- Problem -
Retype the data that follows line by line, exactly, and leave its pictures out.

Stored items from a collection
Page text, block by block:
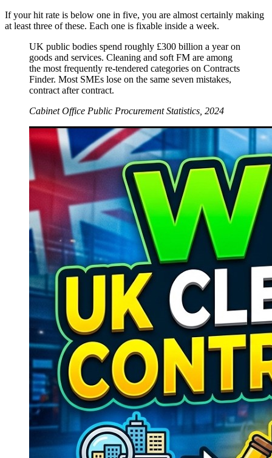
If your hit rate is below one in five, you are almost certainly making
at least three of these. Each one is fixable inside a week.
UK public bodies spend roughly £300 billion a year on
goods and services. Cleaning and soft FM are among
the most frequently re-tendered categories on Contracts
Finder. Most SMEs lose on the same seven mistakes,
contract after contract.
Cabinet Office Public Procurement Statistics, 2024
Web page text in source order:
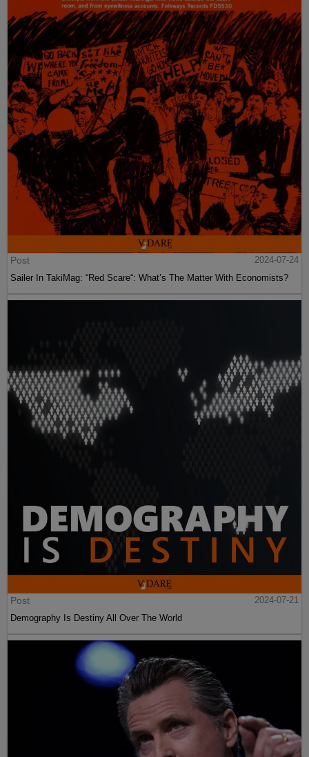
Post
2024-07-24
Sailer In TakiMag: “Red Scare“: What’s The Matter With Economists?
Post
2024-07-21
Demography Is Destiny All Over The World
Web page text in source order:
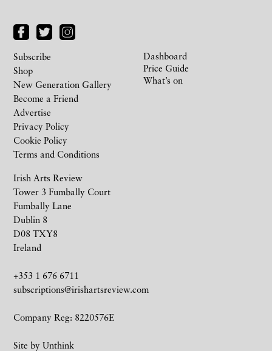
Irish Arts Review
Tower 3 Fumbally Court
Fumbally Lane
Dublin 8
D08 TXY8
Ireland
+353 1 676 6711
subscriptions@irishartsreview.com
Company Reg: 8220576E
Site by Unthink
Subscribe
Shop
New Generation Gallery
Become a Friend
Advertise
Privacy Policy
Cookie Policy
Terms and Conditions
Dashboard
Price Guide
What’s on
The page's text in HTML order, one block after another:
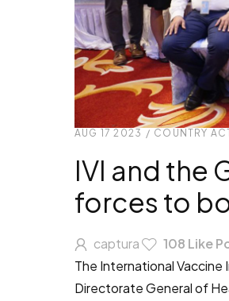
AUG 17 2023 / COUNTRY
IVI and the
forces to
captura 108 Like
The International Vaccine
Directorate General of
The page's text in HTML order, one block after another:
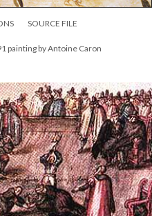
SOURCE FILE
painting by Antoine Caron
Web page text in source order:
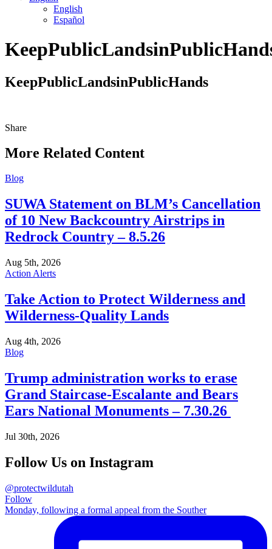
English
Español
us
us
us
KeepPublicLandsinPublicHands
ShareShare
More Related Content
Blog
SUWA Statement on BLM’s Cancellation
of 10 New Backcountry Airstrips in
Redrock Country – 8.5.26
Aug 5th, 2026
Action Alerts
Take Action to Protect Wilderness and
Wilderness-Quality Lands
Aug 4th, 2026
Blog
Trump administration works to erase
Grand Staircase-Escalante and Bears
Ears National Monuments – 7.30.26
Jul 30th, 2026
Follow Us on Instagram
@protectwildutah
Follow
Monday, following a formal appeal from the Souther
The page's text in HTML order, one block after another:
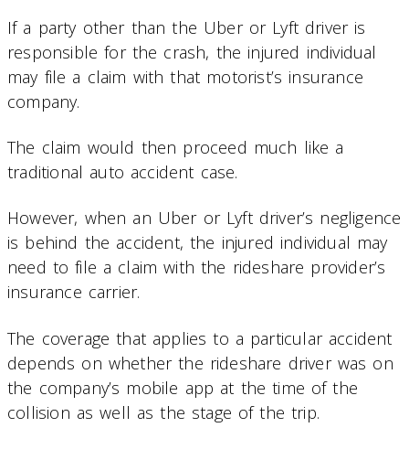
If a party other than the Uber or Lyft driver is
responsible for the crash, the injured individual
may file a claim with that motorist’s insurance
company.
The claim would then proceed much like a
traditional auto accident case.
However, when an Uber or Lyft driver’s negligence
is behind the accident, the injured individual may
need to file a claim with the rideshare provider’s
insurance carrier.
The coverage that applies to a particular accident
depends on whether the rideshare driver was on
the company’s mobile app at the time of the
collision as well as the stage of the trip.
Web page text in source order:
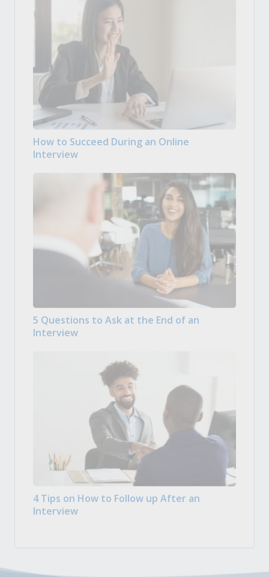
How to Succeed During an Online
Interview
5 Questions to Ask at the End of an
Interview
4 Tips on How to Follow up After an
Interview
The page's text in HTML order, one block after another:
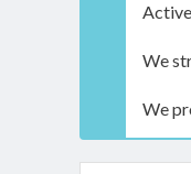
We
We

- Answer -
Page text, block by block:
If your hit rate is below one in five, you are almost certainly making
at least three of these. Each one is fixable inside a week.
UK public bodies spend roughly £300 billion a year on
goods and services. Cleaning and soft FM are among
the most frequently re-tendered categories on Contracts
Finder. Most SMEs lose on the same seven mistakes,
contract after contract.
Cabinet Office Public Procurement Statistics, 2024
Web page text in source order:
Post
2024-07-24
Sailer In TakiMag: “Red Scare“: What’s The Matter With Economists?
Post
2024-07-21
Demography Is Destiny All Over The World
Web page text in source order:
Irish Arts Review
Tower 3 Fumbally Court
Fumbally Lane
Dublin 8
D08 TXY8
Ireland
+353 1 676 6711
subscriptions@irishartsreview.com
Company Reg: 8220576E
Site by Unthink
Subscribe
Shop
New Generation Gallery
Become a Friend
Advertise
Privacy Policy
Cookie Policy
Terms and Conditions
Dashboard
Price Guide
What’s on
The page's text in HTML order, one block after another:
AUG 17 2023 / COUNTRY
IVI and the
forces to
captura 108 Like
The International Vaccine
Directorate General of
The page's text in HTML order, one block after another:
SOURCE FILE
painting by Antoine Caron
Web page text in source order:
English
Español
us
us
us
KeepPublicLandsinPublicHands
ShareShare
More Related Content
Blog
SUWA Statement on BLM’s Cancellation
of 10 New Backcountry Airstrips in
Redrock Country – 8.5.26
Aug 5th, 2026
Action Alerts
Take Action to Protect Wilderness and
Wilderness-Quality Lands
Aug 4th, 2026
Blog
Trump administration works to erase
Grand Staircase-Escalante and Bears
Ears National Monuments – 7.30.26
Jul 30th, 2026
Follow Us on Instagram
@protectwildutah
Follow
Monday, following a formal appeal from the Souther
The page's text in HTML order, one block after another:
If a party other than the Uber or Lyft driver is
responsible for the crash, the injured individual
may file a claim with that motorist’s insurance
company.
The claim would then proceed much like a
traditional auto accident case.
However, when an Uber or Lyft driver’s negligence
is behind the accident, the injured individual may
need to file a claim with the rideshare provider’s
insurance carrier.
The coverage that applies to a particular accident
depends on whether the rideshare driver was on
the company’s mobile app at the time of the
collision as well as the stage of the trip.
Web page text in source order:
How to Succeed During an Online
Interview
5 Questions to Ask at the End of an
Interview
4 Tips on How to Follow up After an
Interview
The page's text in HTML order, one block after another:
We
We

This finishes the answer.